Latest Update To The Queensland Civil Liability Act 2003

On 7 January 2007 the Criminal Code and Civil Liability Amendment Bill 2007 was tabled in the Queensland Parliament, one purpose of which is to amend section 5 of the Civil Liability Act 2003 and to clarify Parliament's intention to exclude from the operation of the Civil Liability Act claims relating to injuries to employed workers arising in the course of employment even though the injury may have been caused by a third party.

Section 5 of the Civil Liability Act presently provides relevantly:

"5 Civil Liability excluded from Act

This Act does not apply in relation to any civil claim for damages for personal injury if the harm resulting from the breach of duty owed to the claimant is or includes-

  1. an injury as defined under the WorkCover Queensland Act 1996, other than an injury to which section 36(1)(c) or 37 of that Act applies; or
  2. an injury as defined under Workers Compensation & Rehabilitation Act 2003, other than an injury to which section 34(1)
  3. or 35 of that Act applies; or (c) an injury that is a dust-related condition; or
  4. an injury resulting from smoking or other use of tobacco products or exposure to tobacco smoke."

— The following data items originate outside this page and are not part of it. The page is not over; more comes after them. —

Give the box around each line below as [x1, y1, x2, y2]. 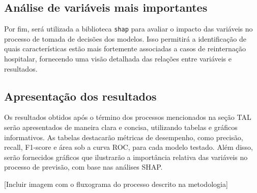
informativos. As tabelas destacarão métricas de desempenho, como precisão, [4, 132, 243, 142]
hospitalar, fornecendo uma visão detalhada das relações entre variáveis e [4, 53, 232, 64]
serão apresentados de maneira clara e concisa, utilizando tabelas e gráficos [4, 122, 238, 133]
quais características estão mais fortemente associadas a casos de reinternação [4, 43, 246, 54]
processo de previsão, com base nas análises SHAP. [4, 162, 163, 172]
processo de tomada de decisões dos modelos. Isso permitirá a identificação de [4, 33, 246, 44]
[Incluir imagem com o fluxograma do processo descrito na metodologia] [4, 179, 228, 189]
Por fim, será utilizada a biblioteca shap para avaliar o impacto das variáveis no [4, 23, 253, 34]
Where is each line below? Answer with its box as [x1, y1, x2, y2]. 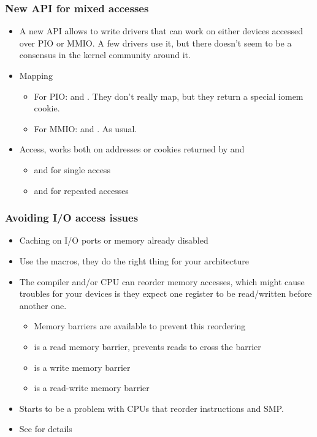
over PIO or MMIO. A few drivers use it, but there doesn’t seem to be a [19, 36, 292, 49]
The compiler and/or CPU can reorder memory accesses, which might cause [19, 275, 305, 288]
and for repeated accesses [34, 184, 129, 196]
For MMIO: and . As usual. [34, 122, 137, 135]
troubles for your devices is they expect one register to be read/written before [19, 287, 312, 300]
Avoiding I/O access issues [5, 210, 139, 225]
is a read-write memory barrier [34, 381, 150, 394]
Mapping [19, 69, 53, 81]
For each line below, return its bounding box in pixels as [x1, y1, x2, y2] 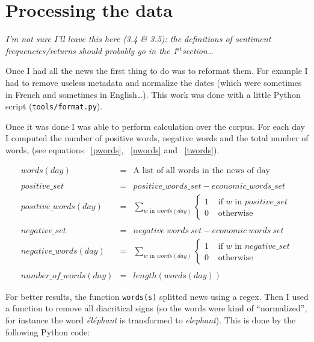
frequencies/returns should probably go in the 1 [5, 44, 177, 56]
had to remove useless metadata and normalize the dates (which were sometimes [5, 76, 302, 88]
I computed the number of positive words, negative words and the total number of [5, 132, 309, 144]
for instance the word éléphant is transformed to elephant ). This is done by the [5, 314, 296, 326]
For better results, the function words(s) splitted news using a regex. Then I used [5, 290, 309, 302]
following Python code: [5, 325, 90, 338]
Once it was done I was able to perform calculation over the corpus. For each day [5, 120, 305, 132]
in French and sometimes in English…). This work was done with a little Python [5, 88, 301, 100]
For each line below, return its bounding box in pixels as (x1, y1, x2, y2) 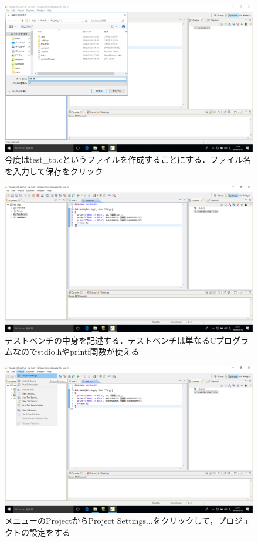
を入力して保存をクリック (5, 164, 103, 177)
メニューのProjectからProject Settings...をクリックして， (5, 514, 218, 527)
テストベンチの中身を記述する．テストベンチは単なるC (5, 334, 216, 346)
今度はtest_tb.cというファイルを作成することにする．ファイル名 (5, 153, 252, 166)
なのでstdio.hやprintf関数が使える (12, 345, 140, 358)
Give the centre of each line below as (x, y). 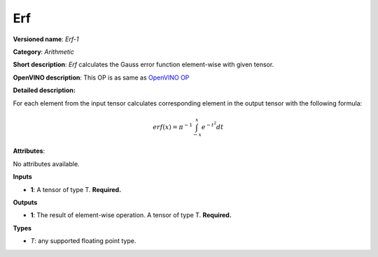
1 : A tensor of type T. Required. (76, 189)
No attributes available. (46, 163)
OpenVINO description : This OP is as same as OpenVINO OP (101, 78)
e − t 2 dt (212, 126)
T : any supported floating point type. (83, 241)
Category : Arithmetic (44, 52)
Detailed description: (44, 90)
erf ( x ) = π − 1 (173, 126)
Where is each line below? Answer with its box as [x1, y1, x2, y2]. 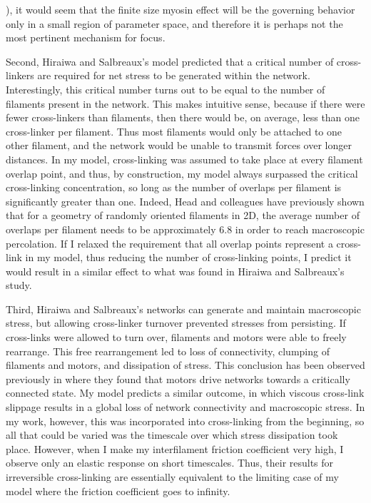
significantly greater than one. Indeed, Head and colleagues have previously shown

Section 32 of the Workers' Compensation Rehabilitation Act defines injury as:

"An injury is a personal injury arising out of or in the course of employment if the employment is a significant contributing factor to the injury."

In the absence of the proposed amendment the obvious area of dispute in respect of any claim by an injured worker is whether "the employment is a significant contributing factor to the injury". This was illustrated in the Court of Appeal decision in Newberry v Suncorp Metway Insurance Limited (2006) QCA 48, a decision given on 20 March 2006. In that case the plaintiff worked for Dodds Agency, a firm which delivered smallgoods from Bowen to Airlie Beach and Proserpine. In the course of his employment he was a passenger travelling in a vehicle driven by his brother when another vehicle traversed onto the incorrect side of the road and collided with his vehicle.

The plaintiff did not bring an action against his employer but against Suncorp, the insurer of the vehicle at fault. At trial it was held that the plaintiff's injury was an injury as defined by section 32 of the Workers' Compensation Rehabilitation Act 2003 and therefore the Civil Liability Act did not apply to the claim.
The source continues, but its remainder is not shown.